[[ INPUT FOR THIS TASK, beginning ]]

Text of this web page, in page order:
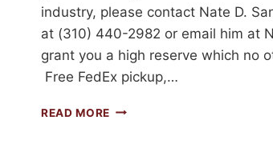
industry, please contact Nate D.
at (310) 440-2982 or email him at
grant you a high reserve which no
Free FedEx pickup,…
READ MORE GEORGE
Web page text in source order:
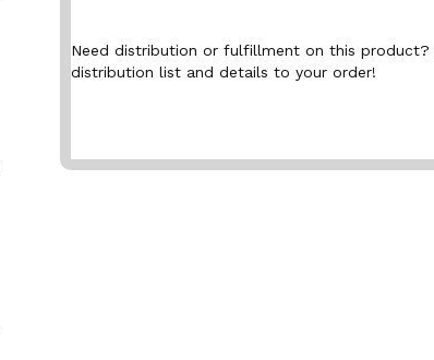
Need distribution or fulfillment on this product?
distribution list and details to your order!
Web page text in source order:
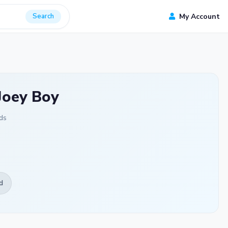
Search My Account
Boy
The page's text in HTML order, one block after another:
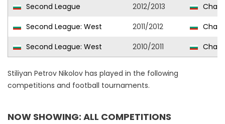
Second League
2012/2013
Second League: West
2011/2012
Second League: West
2010/2011
Stiliyan Petrov Nikolov has played in the following
competitions and football tournaments.
NOW SHOWING: ALL COMPETITIONS
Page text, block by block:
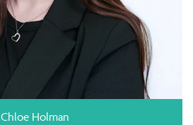
Chloe Holman

[[ INPUT FOR THIS TASK, end ]]

▶ _PROBLEM DETAILS_:
Could you set down every entry above exactly as it stands, with no images?

▶ _EXERCISE ANSWER_:
Text of this web page, in page order:
industry, please contact Nate D.
at (310) 440-2982 or email him at
grant you a high reserve which no
Free FedEx pickup,…
READ MORE GEORGE
Web page text in source order:
Need distribution or fulfillment on this product?
distribution list and details to your order!
Web page text in source order:
Search My Account
Boy
The page's text in HTML order, one block after another:
Second League
2012/2013
Second League: West
2011/2012
Second League: West
2010/2011
Stiliyan Petrov Nikolov has played in the following
competitions and football tournaments.
NOW SHOWING: ALL COMPETITIONS
Page text, block by block:
Chloe Holman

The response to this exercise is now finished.